WORK TASK> Start at the line below containing "Question 1 ( 2 points ) [6, 310, 124, 324]" and stop at the line containing "Find out how". Repeat every line of that stretch exactly, and nothing outside it.
┌──
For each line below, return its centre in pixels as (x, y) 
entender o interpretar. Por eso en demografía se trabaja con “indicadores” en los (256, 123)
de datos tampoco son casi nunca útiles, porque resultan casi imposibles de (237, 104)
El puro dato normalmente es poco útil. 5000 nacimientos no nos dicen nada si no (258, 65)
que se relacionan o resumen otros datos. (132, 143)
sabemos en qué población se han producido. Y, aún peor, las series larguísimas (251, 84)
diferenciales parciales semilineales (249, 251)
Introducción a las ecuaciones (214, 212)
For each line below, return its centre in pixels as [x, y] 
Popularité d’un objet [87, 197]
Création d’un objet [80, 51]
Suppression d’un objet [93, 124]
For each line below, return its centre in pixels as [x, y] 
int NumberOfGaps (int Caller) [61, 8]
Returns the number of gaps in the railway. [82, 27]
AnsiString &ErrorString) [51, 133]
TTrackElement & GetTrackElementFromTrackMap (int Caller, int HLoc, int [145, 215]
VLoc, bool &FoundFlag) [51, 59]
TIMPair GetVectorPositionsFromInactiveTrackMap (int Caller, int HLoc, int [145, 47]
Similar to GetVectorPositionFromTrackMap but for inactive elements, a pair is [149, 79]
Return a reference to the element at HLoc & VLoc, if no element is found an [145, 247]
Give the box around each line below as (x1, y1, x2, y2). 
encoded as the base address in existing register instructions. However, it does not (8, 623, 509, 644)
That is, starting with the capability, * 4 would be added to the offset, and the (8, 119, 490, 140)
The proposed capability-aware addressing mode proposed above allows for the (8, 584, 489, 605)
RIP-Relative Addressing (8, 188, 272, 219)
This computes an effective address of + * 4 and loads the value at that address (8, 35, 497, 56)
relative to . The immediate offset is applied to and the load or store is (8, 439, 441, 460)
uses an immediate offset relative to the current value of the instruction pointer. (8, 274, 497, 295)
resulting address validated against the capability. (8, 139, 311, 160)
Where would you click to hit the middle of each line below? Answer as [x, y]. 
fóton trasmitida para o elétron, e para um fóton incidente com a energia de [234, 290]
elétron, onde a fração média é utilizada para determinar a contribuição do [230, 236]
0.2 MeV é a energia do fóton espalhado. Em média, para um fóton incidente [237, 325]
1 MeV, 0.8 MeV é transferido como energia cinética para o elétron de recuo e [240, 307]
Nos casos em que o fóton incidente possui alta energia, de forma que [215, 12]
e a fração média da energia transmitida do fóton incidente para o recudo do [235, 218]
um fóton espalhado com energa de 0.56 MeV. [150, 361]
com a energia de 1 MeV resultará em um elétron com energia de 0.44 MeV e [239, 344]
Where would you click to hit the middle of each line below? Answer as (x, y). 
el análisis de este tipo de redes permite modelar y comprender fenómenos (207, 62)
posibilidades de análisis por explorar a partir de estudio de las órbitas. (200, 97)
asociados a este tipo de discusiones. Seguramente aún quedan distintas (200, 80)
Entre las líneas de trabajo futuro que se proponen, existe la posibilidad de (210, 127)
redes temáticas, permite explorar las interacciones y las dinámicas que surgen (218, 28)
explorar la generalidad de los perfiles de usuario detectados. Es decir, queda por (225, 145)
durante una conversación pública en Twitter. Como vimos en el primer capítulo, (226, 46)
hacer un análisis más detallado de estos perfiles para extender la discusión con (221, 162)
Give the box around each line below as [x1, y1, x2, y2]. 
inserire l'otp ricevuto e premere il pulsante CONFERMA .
└──
┌──
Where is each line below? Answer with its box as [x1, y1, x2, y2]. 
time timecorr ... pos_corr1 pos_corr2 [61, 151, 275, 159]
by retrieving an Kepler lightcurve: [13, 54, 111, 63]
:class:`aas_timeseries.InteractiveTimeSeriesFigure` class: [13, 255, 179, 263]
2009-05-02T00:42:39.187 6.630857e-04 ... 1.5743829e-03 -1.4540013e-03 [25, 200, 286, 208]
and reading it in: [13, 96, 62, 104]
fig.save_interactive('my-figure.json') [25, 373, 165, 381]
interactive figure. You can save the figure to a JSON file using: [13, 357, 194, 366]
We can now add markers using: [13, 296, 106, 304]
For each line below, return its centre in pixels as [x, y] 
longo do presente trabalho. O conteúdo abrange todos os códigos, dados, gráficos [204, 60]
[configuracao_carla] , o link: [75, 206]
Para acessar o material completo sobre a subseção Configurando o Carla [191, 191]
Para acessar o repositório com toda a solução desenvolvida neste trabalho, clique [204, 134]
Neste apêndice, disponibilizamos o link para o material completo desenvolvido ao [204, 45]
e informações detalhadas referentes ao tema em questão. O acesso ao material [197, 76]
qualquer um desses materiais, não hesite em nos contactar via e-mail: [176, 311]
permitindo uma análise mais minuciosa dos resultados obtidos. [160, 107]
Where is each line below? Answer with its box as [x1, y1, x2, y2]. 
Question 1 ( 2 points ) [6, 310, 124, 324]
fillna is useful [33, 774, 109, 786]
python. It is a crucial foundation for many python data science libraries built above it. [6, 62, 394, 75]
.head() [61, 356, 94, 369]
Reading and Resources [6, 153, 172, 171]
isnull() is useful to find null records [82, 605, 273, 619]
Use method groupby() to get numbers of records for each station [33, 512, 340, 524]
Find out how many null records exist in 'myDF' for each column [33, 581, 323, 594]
└──
ANSWER BELOW>
Question 1 ( 2 points ) [6, 310, 124, 324]
fillna is useful [33, 774, 109, 786]
python. It is a crucial foundation for many python data science libraries built above it. [6, 62, 394, 75]
.head() [61, 356, 94, 369]
Reading and Resources [6, 153, 172, 171]
isnull() is useful to find null records [82, 605, 273, 619]
Use method groupby() to get numbers of records for each station [33, 512, 340, 524]
Find out how many null records exist in 'myDF' for each column [33, 581, 323, 594]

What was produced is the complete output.